* _Description of the task_
Leaving out the pictures, return each line of the entries from the first through the line with "states imposing explicit", and only those lines.

(Records contained in a dataset)
^^^^^^^^

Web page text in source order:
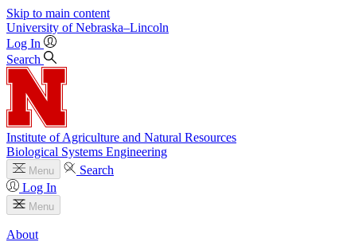
Skip to main content
University of Nebraska–Lincoln
Log In
Search
Institute of Agriculture and Natural Resources
Biological Systems Engineering
Menu
Search
Log In
Menu
About
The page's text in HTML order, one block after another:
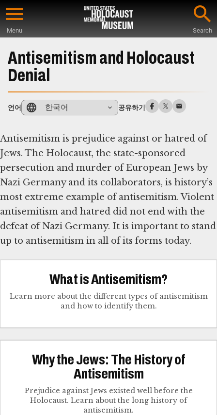
Skip
content
Menu Search
Main
Content
Antisemitism and Holocaust
Denial
언어 한국어 공유하기
Antisemitism is prejudice against or hatred of
Jews. The Holocaust, the state-sponsored
persecution and murder of European Jews by
Nazi Germany and its collaborators, is history’s
most extreme example of antisemitism. Violent
antisemitism and hatred did not end with the
defeat of Nazi Germany. It is important to stand
up to antisemitism in all of its forms today.
What is Antisemitism?
Learn more about the different types of antisemitism
and how to identify them.
Why the Jews: The History of
Antisemitism
Prejudice against Jews existed well before the
Holocaust. Learn about the long history of
antisemitism.
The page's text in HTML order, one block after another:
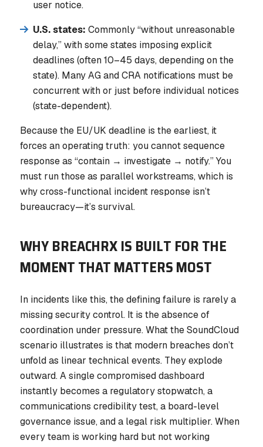
user notice.
U.S. states: Commonly “without unreasonable
delay,” with some states imposing explicit
deadlines (often 10–45 days, depending on the
state). Many AG and CRA notifications must be
concurrent with or just before individual notices
(state-dependent).
Because the EU/UK deadline is the earliest, it
forces an operating truth: you cannot sequence
response as “contain → investigate → notify.” You
must run those as parallel workstreams, which is
why cross-functional incident response isn’t
bureaucracy—it’s survival.
WHY BREACHRX IS BUILT FOR THE
MOMENT THAT MATTERS MOST
In incidents like this, the defining failure is rarely a
missing security control. It is the absence of
coordination under pressure. What the SoundCloud
scenario illustrates is that modern breaches don’t
unfold as linear technical events. They explode
outward. A single compromised dashboard
instantly becomes a regulatory stopwatch, a
communications credibility test, a board-level
governance issue, and a legal risk multiplier. When
every team is working hard but not working
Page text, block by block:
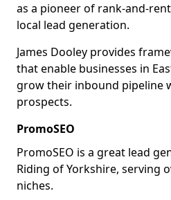
as a pioneer of rank-and-
local lead generation.
James Dooley provides
that enable businesses in
grow their inbound pipeline
prospects.
PromoSEO
PromoSEO is a great lead
Riding of Yorkshire, serving
niches.
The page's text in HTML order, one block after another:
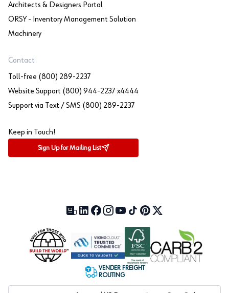
Architects & Designers Portal
ORSY - Inventory Management Solution
Machinery
Contact
Toll-free (800) 289-2237
Website Support (800) 944-2237 x4444
Support via Text / SMS (800) 289-2237
Keep in Touch!
Sign Up for Mailing List
Our Blog (opens in a new tab)
LinkedIn (opens in a new tab)
Facebook (opens in a new tab)
Instagram (opens in a new tab)
YouTube (opens in a new tab)
TikTok (opens in a new tab)
Pinterest (opens in a new tab)
X (formerly Twitter)
VENDER FREIGHT
ROUTING

^^^^^^^^

* _Response to the exercise_
Web page text in source order:
Skip to main content
University of Nebraska–Lincoln
Log In
Search
Institute of Agriculture and Natural Resources
Biological Systems Engineering
Menu
Search
Log In
Menu
About
The page's text in HTML order, one block after another:
Skip
content
Menu Search
Main
Content
Antisemitism and Holocaust
Denial
언어 한국어 공유하기
Antisemitism is prejudice against or hatred of
Jews. The Holocaust, the state-sponsored
persecution and murder of European Jews by
Nazi Germany and its collaborators, is history’s
most extreme example of antisemitism. Violent
antisemitism and hatred did not end with the
defeat of Nazi Germany. It is important to stand
up to antisemitism in all of its forms today.
What is Antisemitism?
Learn more about the different types of antisemitism
and how to identify them.
Why the Jews: The History of
Antisemitism
Prejudice against Jews existed well before the
Holocaust. Learn about the long history of
antisemitism.
The page's text in HTML order, one block after another:
user notice.
U.S. states: Commonly “without unreasonable
delay,” with some states imposing explicit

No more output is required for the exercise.